Collection entries:

#####

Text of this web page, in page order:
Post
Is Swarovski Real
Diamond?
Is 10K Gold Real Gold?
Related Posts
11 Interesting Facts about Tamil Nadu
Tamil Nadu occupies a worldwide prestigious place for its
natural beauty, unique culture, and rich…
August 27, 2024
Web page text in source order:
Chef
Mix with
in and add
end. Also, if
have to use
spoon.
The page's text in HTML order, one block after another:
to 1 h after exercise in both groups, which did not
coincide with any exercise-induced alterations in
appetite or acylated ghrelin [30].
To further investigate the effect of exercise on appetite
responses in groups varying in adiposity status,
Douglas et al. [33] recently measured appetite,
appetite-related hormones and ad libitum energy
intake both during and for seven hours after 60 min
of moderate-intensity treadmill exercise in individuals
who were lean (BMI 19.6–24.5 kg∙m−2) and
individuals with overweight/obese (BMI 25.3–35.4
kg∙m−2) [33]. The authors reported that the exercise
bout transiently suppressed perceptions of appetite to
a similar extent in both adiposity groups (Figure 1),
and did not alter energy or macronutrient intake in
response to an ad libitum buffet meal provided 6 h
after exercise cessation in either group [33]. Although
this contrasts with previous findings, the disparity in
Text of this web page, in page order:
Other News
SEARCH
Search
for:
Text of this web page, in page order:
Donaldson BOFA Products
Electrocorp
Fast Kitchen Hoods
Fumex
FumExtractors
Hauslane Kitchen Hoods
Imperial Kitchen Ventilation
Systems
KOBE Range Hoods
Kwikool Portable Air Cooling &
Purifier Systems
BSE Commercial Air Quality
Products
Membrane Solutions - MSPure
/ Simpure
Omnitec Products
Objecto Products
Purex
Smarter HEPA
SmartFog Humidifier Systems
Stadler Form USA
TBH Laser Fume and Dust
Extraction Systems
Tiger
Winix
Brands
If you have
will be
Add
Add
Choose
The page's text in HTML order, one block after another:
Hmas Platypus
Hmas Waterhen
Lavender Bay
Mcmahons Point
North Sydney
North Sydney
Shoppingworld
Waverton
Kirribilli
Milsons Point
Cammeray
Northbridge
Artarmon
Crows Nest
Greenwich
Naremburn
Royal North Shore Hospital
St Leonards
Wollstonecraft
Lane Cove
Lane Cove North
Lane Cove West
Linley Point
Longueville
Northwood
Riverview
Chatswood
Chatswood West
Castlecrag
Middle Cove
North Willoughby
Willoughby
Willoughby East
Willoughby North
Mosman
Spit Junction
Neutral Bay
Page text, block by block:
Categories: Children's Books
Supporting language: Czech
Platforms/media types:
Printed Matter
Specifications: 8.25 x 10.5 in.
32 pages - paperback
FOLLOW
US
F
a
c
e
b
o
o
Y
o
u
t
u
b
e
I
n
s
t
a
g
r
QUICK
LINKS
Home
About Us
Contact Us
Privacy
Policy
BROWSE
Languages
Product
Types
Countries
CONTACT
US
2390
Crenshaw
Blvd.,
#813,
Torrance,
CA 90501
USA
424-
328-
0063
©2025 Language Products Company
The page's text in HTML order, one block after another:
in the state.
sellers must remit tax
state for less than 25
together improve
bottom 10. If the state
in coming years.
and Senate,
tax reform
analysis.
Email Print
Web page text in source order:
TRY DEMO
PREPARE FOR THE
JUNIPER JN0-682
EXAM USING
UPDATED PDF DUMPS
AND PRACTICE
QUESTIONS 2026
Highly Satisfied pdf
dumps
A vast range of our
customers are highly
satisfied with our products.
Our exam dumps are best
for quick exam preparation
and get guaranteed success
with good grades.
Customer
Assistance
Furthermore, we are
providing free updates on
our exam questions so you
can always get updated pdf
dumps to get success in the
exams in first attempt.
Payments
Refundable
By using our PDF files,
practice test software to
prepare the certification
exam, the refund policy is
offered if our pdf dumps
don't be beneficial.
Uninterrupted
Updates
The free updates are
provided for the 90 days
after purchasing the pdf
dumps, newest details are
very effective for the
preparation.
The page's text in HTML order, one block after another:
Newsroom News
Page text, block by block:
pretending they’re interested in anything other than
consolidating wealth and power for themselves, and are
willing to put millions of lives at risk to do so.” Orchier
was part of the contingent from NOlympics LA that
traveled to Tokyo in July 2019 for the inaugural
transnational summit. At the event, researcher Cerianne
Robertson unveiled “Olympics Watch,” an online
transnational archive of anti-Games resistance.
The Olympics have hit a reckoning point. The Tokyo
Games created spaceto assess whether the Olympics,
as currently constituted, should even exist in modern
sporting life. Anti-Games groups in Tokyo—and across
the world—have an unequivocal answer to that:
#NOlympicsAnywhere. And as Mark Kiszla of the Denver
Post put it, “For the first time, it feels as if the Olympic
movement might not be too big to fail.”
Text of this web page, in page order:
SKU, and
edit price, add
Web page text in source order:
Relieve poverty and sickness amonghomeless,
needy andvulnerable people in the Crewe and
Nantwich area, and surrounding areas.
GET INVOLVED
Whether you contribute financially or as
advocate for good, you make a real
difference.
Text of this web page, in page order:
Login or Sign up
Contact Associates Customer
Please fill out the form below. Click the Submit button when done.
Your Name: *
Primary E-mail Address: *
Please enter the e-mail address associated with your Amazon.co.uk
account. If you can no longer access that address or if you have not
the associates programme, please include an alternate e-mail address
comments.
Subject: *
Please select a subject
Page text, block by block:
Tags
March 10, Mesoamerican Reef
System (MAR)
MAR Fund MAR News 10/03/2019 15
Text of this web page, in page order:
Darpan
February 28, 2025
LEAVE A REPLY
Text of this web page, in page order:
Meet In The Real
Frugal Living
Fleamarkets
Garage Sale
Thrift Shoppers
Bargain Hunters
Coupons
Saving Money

#####

TASK TO COMPLETE
Word for word, write out the entries above again.

OUTPUT OF THE TASK
Text of this web page, in page order:
Post
Is Swarovski Real
Diamond?
Is 10K Gold Real Gold?
Related Posts
11 Interesting Facts about Tamil Nadu
Tamil Nadu occupies a worldwide prestigious place for its
natural beauty, unique culture, and rich…
August 27, 2024
Web page text in source order:
Chef
Mix with
in and add
end. Also, if
have to use
spoon.
The page's text in HTML order, one block after another:
to 1 h after exercise in both groups, which did not
coincide with any exercise-induced alterations in
appetite or acylated ghrelin [30].
To further investigate the effect of exercise on appetite
responses in groups varying in adiposity status,
Douglas et al. [33] recently measured appetite,
appetite-related hormones and ad libitum energy
intake both during and for seven hours after 60 min
of moderate-intensity treadmill exercise in individuals
who were lean (BMI 19.6–24.5 kg∙m−2) and
individuals with overweight/obese (BMI 25.3–35.4
kg∙m−2) [33]. The authors reported that the exercise
bout transiently suppressed perceptions of appetite to
a similar extent in both adiposity groups (Figure 1),
and did not alter energy or macronutrient intake in
response to an ad libitum buffet meal provided 6 h
after exercise cessation in either group [33]. Although
this contrasts with previous findings, the disparity in
Text of this web page, in page order:
Other News
SEARCH
Search
for:
Text of this web page, in page order:
Donaldson BOFA Products
Electrocorp
Fast Kitchen Hoods
Fumex
FumExtractors
Hauslane Kitchen Hoods
Imperial Kitchen Ventilation
Systems
KOBE Range Hoods
Kwikool Portable Air Cooling &
Purifier Systems
BSE Commercial Air Quality
Products
Membrane Solutions - MSPure
/ Simpure
Omnitec Products
Objecto Products
Purex
Smarter HEPA
SmartFog Humidifier Systems
Stadler Form USA
TBH Laser Fume and Dust
Extraction Systems
Tiger
Winix
Brands
If you have
will be
Add
Add
Choose
The page's text in HTML order, one block after another:
Hmas Platypus
Hmas Waterhen
Lavender Bay
Mcmahons Point
North Sydney
North Sydney
Shoppingworld
Waverton
Kirribilli
Milsons Point
Cammeray
Northbridge
Artarmon
Crows Nest
Greenwich
Naremburn
Royal North Shore Hospital
St Leonards
Wollstonecraft
Lane Cove
Lane Cove North
Lane Cove West
Linley Point
Longueville
Northwood
Riverview
Chatswood
Chatswood West
Castlecrag
Middle Cove
North Willoughby
Willoughby
Willoughby East
Willoughby North
Mosman
Spit Junction
Neutral Bay
Page text, block by block:
Categories: Children's Books
Supporting language: Czech
Platforms/media types:
Printed Matter
Specifications: 8.25 x 10.5 in.
32 pages - paperback
FOLLOW
US
F
a
c
e
b
o
o
Y
o
u
t
u
b
e
I
n
s
t
a
g
r
QUICK
LINKS
Home
About Us
Contact Us
Privacy
Policy
BROWSE
Languages
Product
Types
Countries
CONTACT
US
2390
Crenshaw
Blvd.,
#813,
Torrance,
CA 90501
USA
424-
328-
0063
©2025 Language Products Company
The page's text in HTML order, one block after another:
in the state.
sellers must remit tax
state for less than 25
together improve
bottom 10. If the state
in coming years.
and Senate,
tax reform
analysis.
Email Print
Web page text in source order:
TRY DEMO
PREPARE FOR THE
JUNIPER JN0-682
EXAM USING
UPDATED PDF DUMPS
AND PRACTICE
QUESTIONS 2026
Highly Satisfied pdf
dumps
A vast range of our
customers are highly
satisfied with our products.
Our exam dumps are best
for quick exam preparation
and get guaranteed success
with good grades.
Customer
Assistance
Furthermore, we are
providing free updates on
our exam questions so you
can always get updated pdf
dumps to get success in the
exams in first attempt.
Payments
Refundable
By using our PDF files,
practice test software to
prepare the certification
exam, the refund policy is
offered if our pdf dumps
don't be beneficial.
Uninterrupted
Updates
The free updates are
provided for the 90 days
after purchasing the pdf
dumps, newest details are
very effective for the
preparation.
The page's text in HTML order, one block after another:
Newsroom News
Page text, block by block:
pretending they’re interested in anything other than
consolidating wealth and power for themselves, and are
willing to put millions of lives at risk to do so.” Orchier
was part of the contingent from NOlympics LA that
traveled to Tokyo in July 2019 for the inaugural
transnational summit. At the event, researcher Cerianne
Robertson unveiled “Olympics Watch,” an online
transnational archive of anti-Games resistance.
The Olympics have hit a reckoning point. The Tokyo
Games created spaceto assess whether the Olympics,
as currently constituted, should even exist in modern
sporting life. Anti-Games groups in Tokyo—and across
the world—have an unequivocal answer to that:
#NOlympicsAnywhere. And as Mark Kiszla of the Denver
Post put it, “For the first time, it feels as if the Olympic
movement might not be too big to fail.”
Text of this web page, in page order:
SKU, and
edit price, add
Web page text in source order:
Relieve poverty and sickness amonghomeless,
needy andvulnerable people in the Crewe and
Nantwich area, and surrounding areas.
GET INVOLVED
Whether you contribute financially or as
advocate for good, you make a real
difference.
Text of this web page, in page order:
Login or Sign up
Contact Associates Customer
Please fill out the form below. Click the Submit button when done.
Your Name: *
Primary E-mail Address: *
Please enter the e-mail address associated with your Amazon.co.uk
account. If you can no longer access that address or if you have not
the associates programme, please include an alternate e-mail address
comments.
Subject: *
Please select a subject
Page text, block by block:
Tags
March 10, Mesoamerican Reef
System (MAR)
MAR Fund MAR News 10/03/2019 15
Text of this web page, in page order:
Darpan
February 28, 2025
LEAVE A REPLY
Text of this web page, in page order:
Meet In The Real
Frugal Living
Fleamarkets
Garage Sale
Thrift Shoppers
Bargain Hunters
Coupons
Saving Money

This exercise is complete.